:: The records ::
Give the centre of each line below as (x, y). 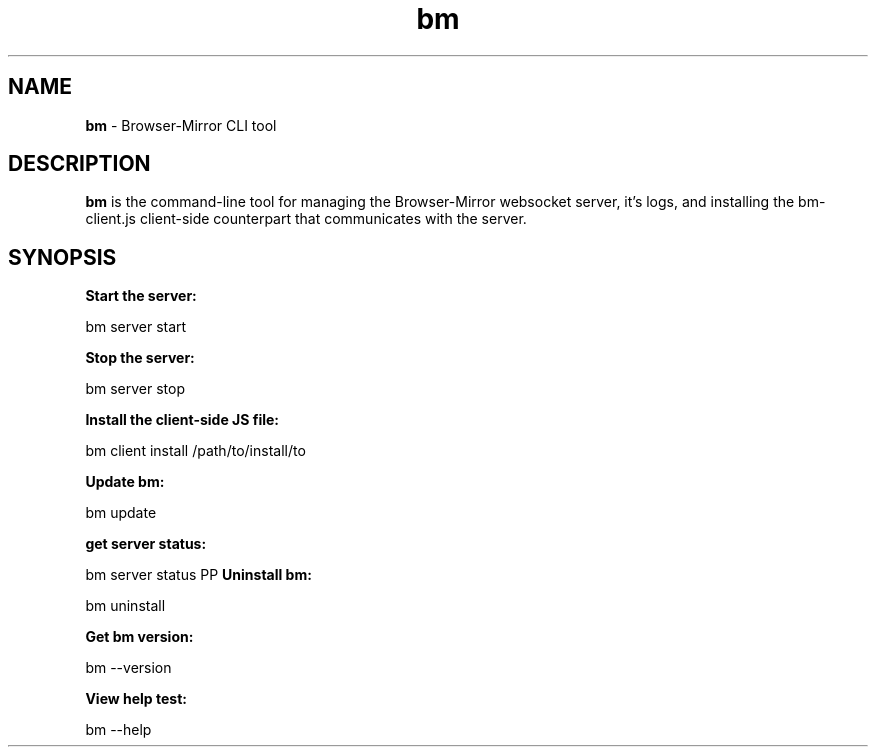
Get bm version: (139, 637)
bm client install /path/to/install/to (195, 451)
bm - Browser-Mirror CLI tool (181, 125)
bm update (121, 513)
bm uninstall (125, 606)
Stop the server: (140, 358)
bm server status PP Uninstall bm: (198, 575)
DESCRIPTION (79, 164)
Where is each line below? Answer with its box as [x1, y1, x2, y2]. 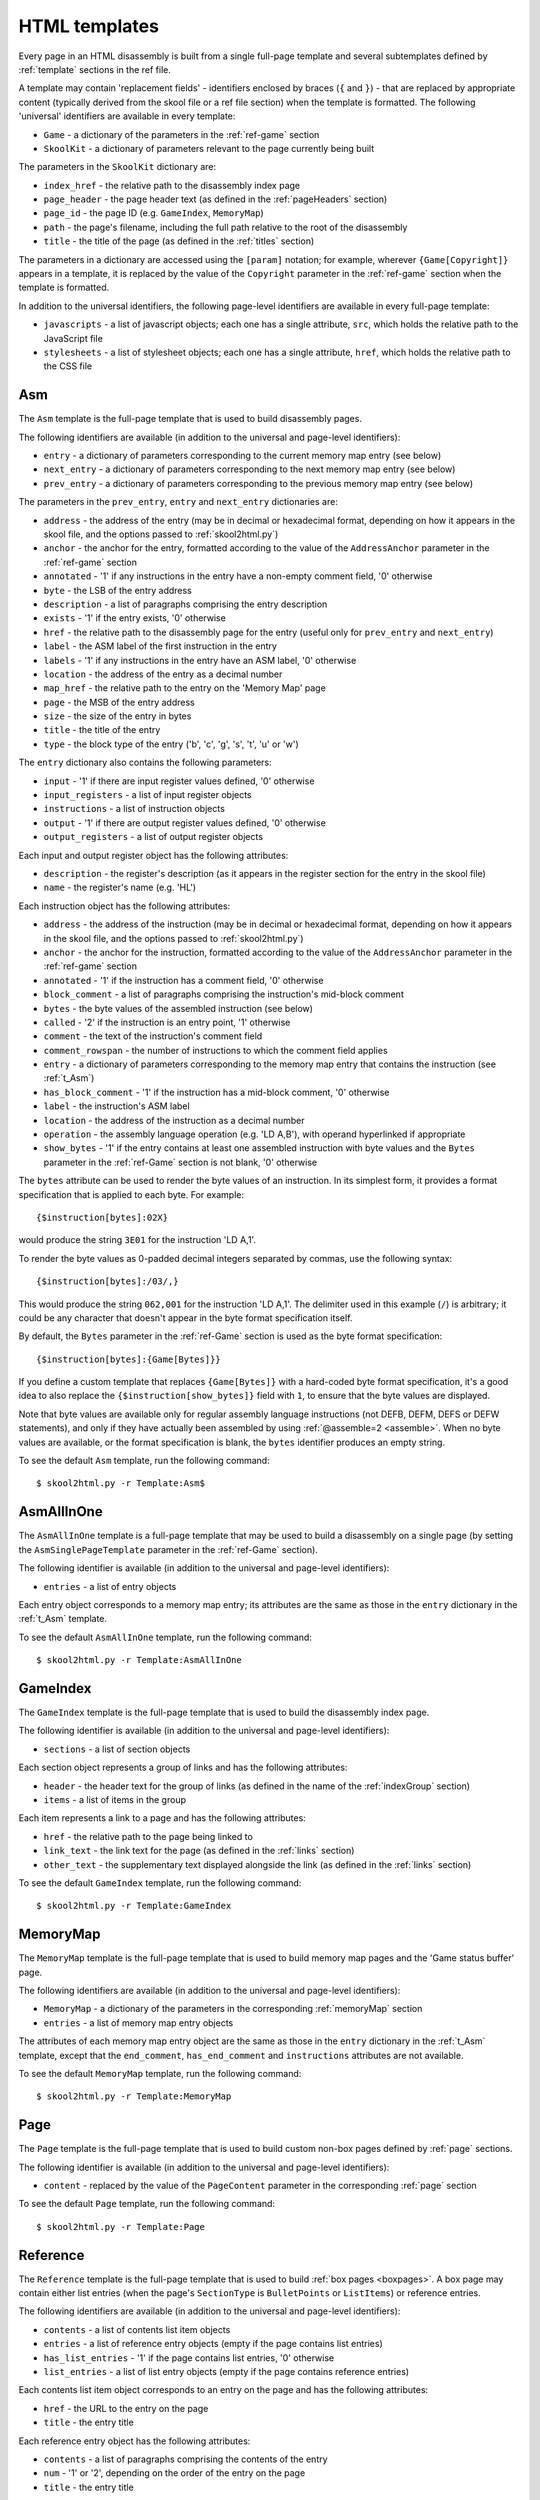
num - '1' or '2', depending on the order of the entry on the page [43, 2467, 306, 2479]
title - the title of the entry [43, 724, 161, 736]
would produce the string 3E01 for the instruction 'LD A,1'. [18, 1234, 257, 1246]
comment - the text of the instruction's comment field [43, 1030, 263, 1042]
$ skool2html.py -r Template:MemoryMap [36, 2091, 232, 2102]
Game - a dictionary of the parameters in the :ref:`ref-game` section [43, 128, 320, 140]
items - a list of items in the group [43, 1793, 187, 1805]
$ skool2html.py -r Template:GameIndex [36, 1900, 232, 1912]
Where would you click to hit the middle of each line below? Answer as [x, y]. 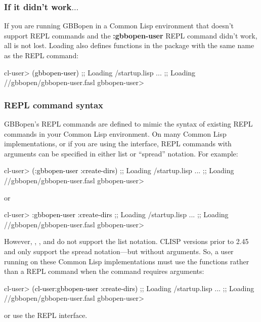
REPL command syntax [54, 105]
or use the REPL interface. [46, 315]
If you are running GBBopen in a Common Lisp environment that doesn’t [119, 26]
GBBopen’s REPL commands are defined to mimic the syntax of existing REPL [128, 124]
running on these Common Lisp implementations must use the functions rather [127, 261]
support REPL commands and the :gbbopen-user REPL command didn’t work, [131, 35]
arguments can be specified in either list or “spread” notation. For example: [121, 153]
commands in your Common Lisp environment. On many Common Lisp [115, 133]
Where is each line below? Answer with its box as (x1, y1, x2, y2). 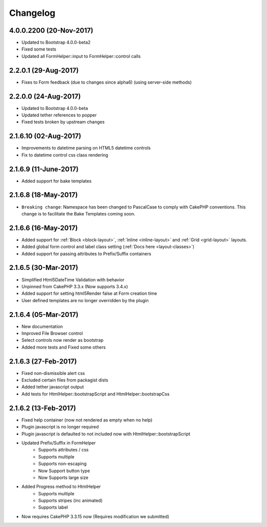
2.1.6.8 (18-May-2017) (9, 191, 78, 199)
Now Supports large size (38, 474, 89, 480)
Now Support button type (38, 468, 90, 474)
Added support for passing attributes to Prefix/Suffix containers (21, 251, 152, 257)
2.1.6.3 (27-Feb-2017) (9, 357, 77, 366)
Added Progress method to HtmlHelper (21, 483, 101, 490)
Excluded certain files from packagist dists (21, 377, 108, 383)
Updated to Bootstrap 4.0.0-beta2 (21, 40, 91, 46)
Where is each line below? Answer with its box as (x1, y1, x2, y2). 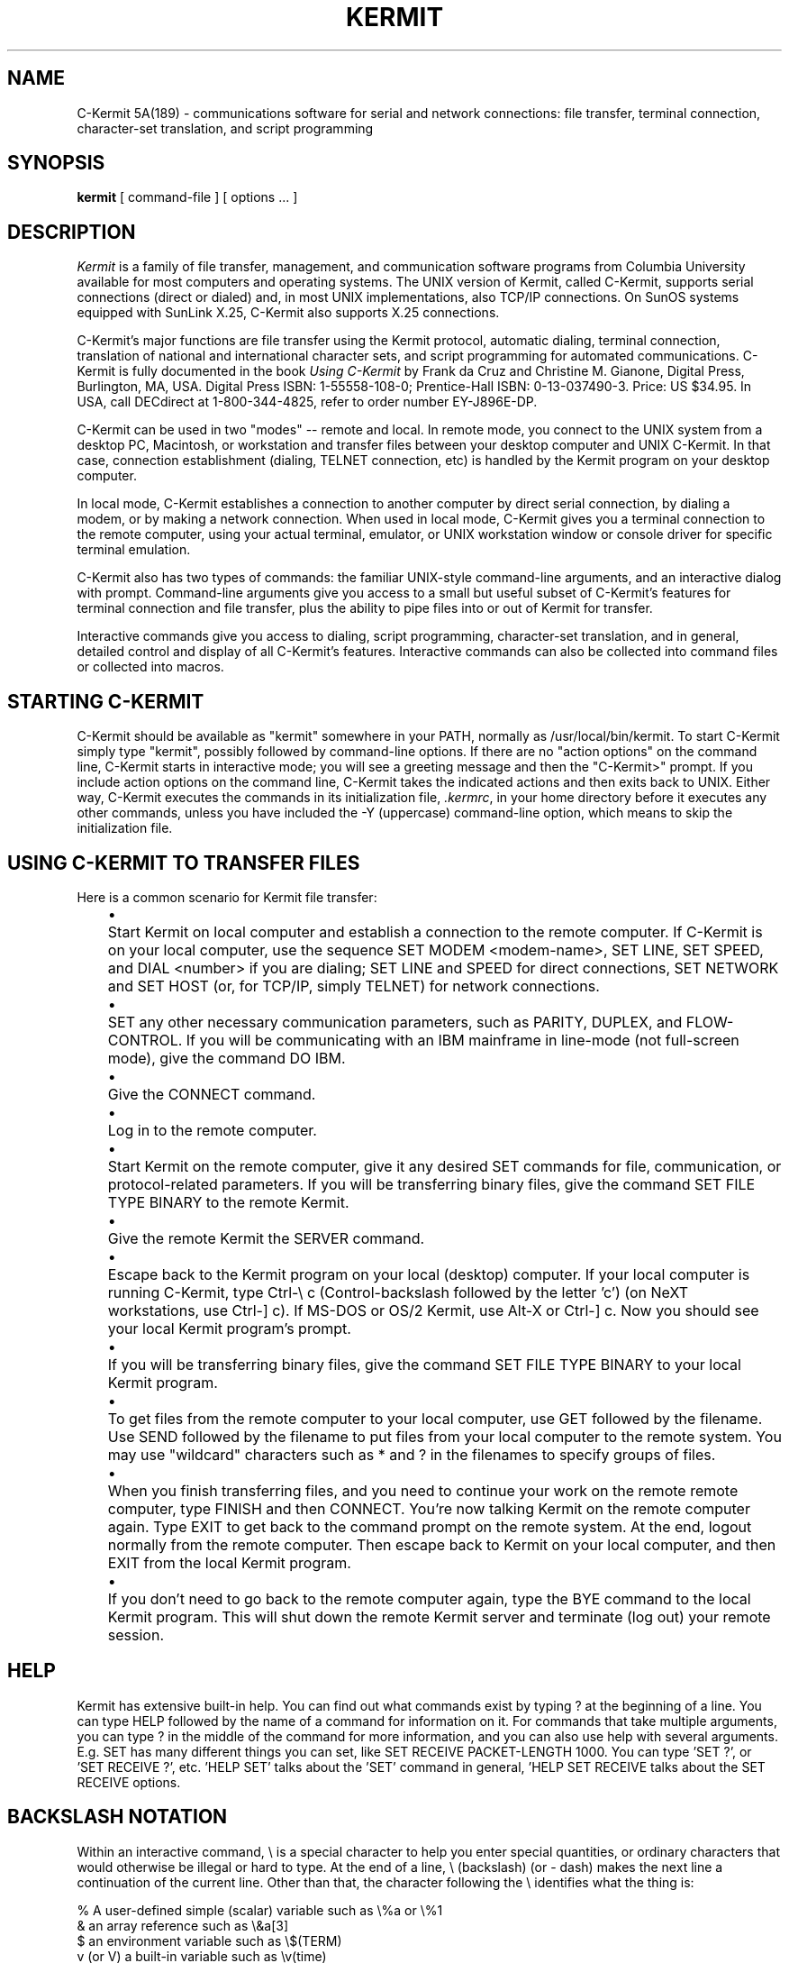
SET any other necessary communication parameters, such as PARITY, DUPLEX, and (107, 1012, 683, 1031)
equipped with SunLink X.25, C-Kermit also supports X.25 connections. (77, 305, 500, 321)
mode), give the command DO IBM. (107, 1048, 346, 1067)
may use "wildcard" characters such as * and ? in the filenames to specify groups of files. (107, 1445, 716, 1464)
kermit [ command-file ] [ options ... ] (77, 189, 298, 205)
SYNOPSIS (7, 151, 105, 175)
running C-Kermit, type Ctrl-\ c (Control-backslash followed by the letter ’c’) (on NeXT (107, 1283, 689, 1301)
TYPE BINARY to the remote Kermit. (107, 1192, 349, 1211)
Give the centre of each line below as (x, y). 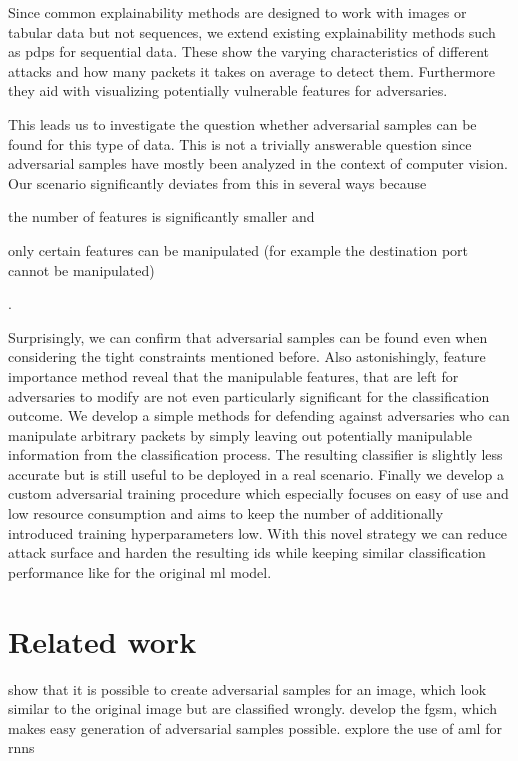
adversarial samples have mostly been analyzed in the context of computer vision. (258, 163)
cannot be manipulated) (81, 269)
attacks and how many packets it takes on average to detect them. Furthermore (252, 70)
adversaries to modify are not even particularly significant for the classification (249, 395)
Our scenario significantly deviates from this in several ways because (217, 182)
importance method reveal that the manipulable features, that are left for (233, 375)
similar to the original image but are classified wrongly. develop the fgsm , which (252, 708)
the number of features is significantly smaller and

:: Task prompt ::
Up in the listing, locate the line with "Game - a dictionary"; print it and every line after it down to the line with "kermit [ command-file", which is included too. Skip the pictures.

:: Worked solution ::
Game - a dictionary of the parameters in the :ref:`ref-game` section [43, 128, 320, 140]
items - a list of items in the group [43, 1793, 187, 1805]
$ skool2html.py -r Template:GameIndex [36, 1900, 232, 1912]
Where would you click to hit the middle of each line below? Answer as [x, y]. 
REPL command syntax [54, 105]
or use the REPL interface. [46, 315]
If you are running GBBopen in a Common Lisp environment that doesn’t [119, 26]
GBBopen’s REPL commands are defined to mimic the syntax of existing REPL [128, 124]
running on these Common Lisp implementations must use the functions rather [127, 261]
support REPL commands and the :gbbopen-user REPL command didn’t work, [131, 35]
arguments can be specified in either list or “spread” notation. For example: [121, 153]
commands in your Common Lisp environment. On many Common Lisp [115, 133]
Where is each line below? Answer with its box as (x1, y1, x2, y2). 
2.1.6.8 (18-May-2017) (9, 191, 78, 199)
Now Supports large size (38, 474, 89, 480)
Now Support button type (38, 468, 90, 474)
Added support for passing attributes to Prefix/Suffix containers (21, 251, 152, 257)
2.1.6.3 (27-Feb-2017) (9, 357, 77, 366)
Added Progress method to HtmlHelper (21, 483, 101, 490)
Excluded certain files from packagist dists (21, 377, 108, 383)
Updated to Bootstrap 4.0.0-beta2 (21, 40, 91, 46)
Where is each line below? Answer with its box as (x1, y1, x2, y2). 
SET any other necessary communication parameters, such as PARITY, DUPLEX, and (107, 1012, 683, 1031)
equipped with SunLink X.25, C-Kermit also supports X.25 connections. (77, 305, 500, 321)
mode), give the command DO IBM. (107, 1048, 346, 1067)
may use "wildcard" characters such as * and ? in the filenames to specify groups of files. (107, 1445, 716, 1464)
kermit [ command-file ] [ options ... ] (77, 189, 298, 205)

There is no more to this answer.